Oxygen‐Vacancy‐Reinforced Vanadium Oxide/Graphene Heterojunction for Accelerated Zinc Storage with Long Life Span

Abstract Vanadium trioxide (V 6 O 13 ) cathode has recently aroused intensive interest for aqueous zinc‐ion batteries (AZIBs) due to their structural and electrochemical diversities. However, it undergoes sluggish reaction kinetics and significant capacity decay during prolonged cycling. Herein, an oxygen‐vacancy‐reinforced heterojunction in V 6 O 13− x /reduced graphene oxide (rGO) cathode is designed through electrostatic assembly and annealing strategy.

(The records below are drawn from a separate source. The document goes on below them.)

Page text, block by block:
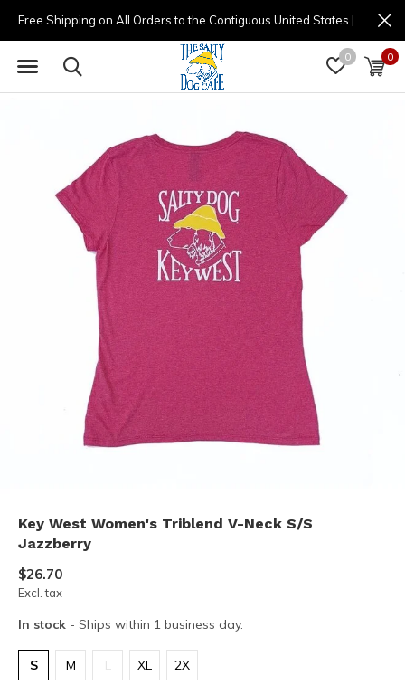
0 0
Key West Women's Triblend V-Neck S/S
Jazzberry
$26.70
Excl. tax
In stock - Ships within 1 business day.
S M L XL 2X
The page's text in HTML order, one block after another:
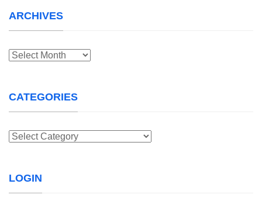
ARCHIVES
Archives
CATEGORIES
Categories
LOGIN
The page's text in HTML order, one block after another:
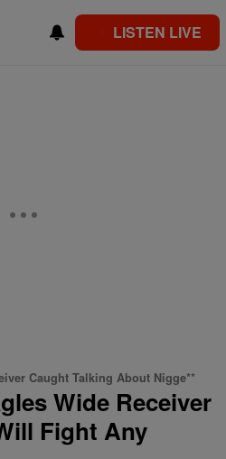
LISTEN LIVE
Caught Talking About Nigge**
Wide Receiver
Fight Any
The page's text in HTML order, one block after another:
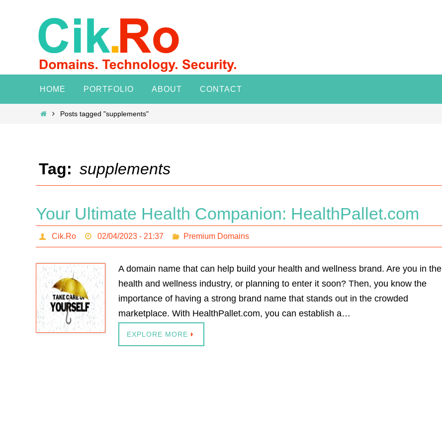
content
HOME PORTFOLIO ABOUT CONTACT
HomePosts tagged "supplements"
Tag: supplements
Your Ultimate Health Companion: HealthPallet.com
Cik.Ro 02/04/2023 - 21:37 Premium Domains
A domain name that can help build your health and wellness brand. Are you in the
health and wellness industry, or planning to enter it soon? Then, you know the
importance of having a strong brand name that stands out in the crowded
marketplace. With HealthPallet.com, you can establish a…
EXPLORE MORE
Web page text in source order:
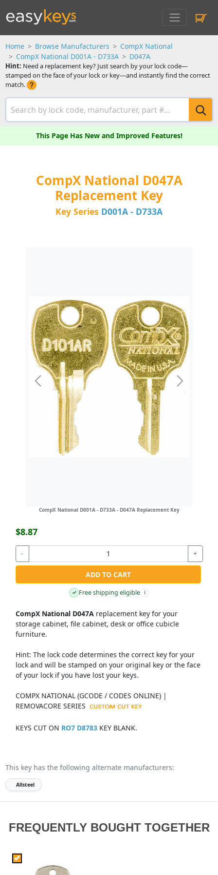
Home Browse Manufacturers
CompX National
CompX National D001A - D733A
D047A
Hint: Need a replacement key? Just search by your lock code—
stamped on the face of your lock or key—and instantly find the correct
match.
This Page Has New and Improved Features!
CompX National D047A
Replacement Key
Key Series D001A - D733A
CompX National D001A - D733A - D047A Replacement Key
Previous Next
$8.87
- +
ADD TO CART
✓ Free shipping eligible i
CompX National D047Areplacement key for your
storage cabinet, file cabinet, desk or office cubicle
furniture.
Hint: The lock code determines the correct key for your
lock and will be stamped on your original key or the face
of your lock if you have lost your keys.
COMPX NATIONAL (GCODE / CODES ONLINE) |
REMOVACORE SERIES
KEYS CUT ON RO7 D8783KEY BLANK.
This key has the following alternate manufacturers:
Allsteel
FREQUENTLY BOUGHT TOGETHER
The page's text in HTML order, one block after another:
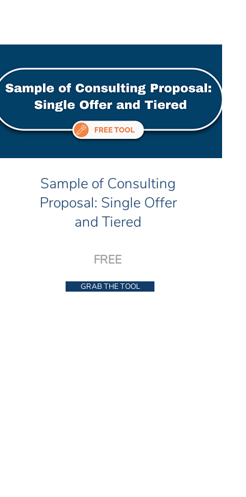
Sample of Consulting
Proposal: Single Offer
and Tiered
FREE
GRAB THE TOOL
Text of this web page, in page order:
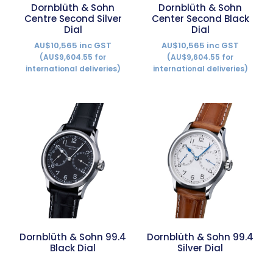
Dornblüth & Sohn
Centre Second Silver
Dial
AU$10,565 inc GST
(AU$9,604.55 for
international deliveries)
Dornblüth & Sohn
Center Second Black
Dial
AU$10,565 inc GST
(AU$9,604.55 for
international deliveries)
Dornblüth & Sohn 99.4
Black Dial
Dornblüth & Sohn 99.4
Silver Dial
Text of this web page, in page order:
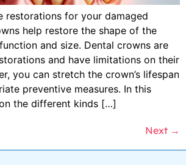
restorations for your damaged
help restore the shape of the
and size. Dental crowns are
and have limitations on their
you can stretch the crown’s lifespan
preventive measures. In this
the different kinds […]
Next →
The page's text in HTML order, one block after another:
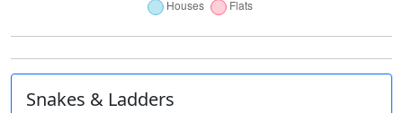
Snakes & Ladders

The abundant oxygen vacancies existing in V 6 O 13− x weaken the electrostatic attraction with the inserted Zn 2+ ; the external electric field constructed by the heterointerfaces between V 6 O 13− x and rGO provides additional built‐in driving force for Zn 2+ migration; the oxygen‐vacancy‐enriched V 6 O 13− x highly dispersed on rGO fabricates the interconnected conductive network, which achieves rapid Zn 2+ migration from heterointerfaces to lattice. Consequently, the obtained 2D heterostructure exhibits a remarkable capacity of 424.5 mAh g −1 at 0.1 A g −1 , and a stable capacity retention (96% after 5800 cycles) at the fast discharge rate of 10 A g −1 . Besides, a flexible pouch‐type AZIB with real‐life practicability is fabricated, which can successfully power commercial products, and maintain stable zinc‐ion storage performances even under bending, heavy strikes, and pressure condition. A series of quantitative investigation of pouch batteries demonstrates the possibility of pushing pouch‐type AZIBs to realistic energy storage market.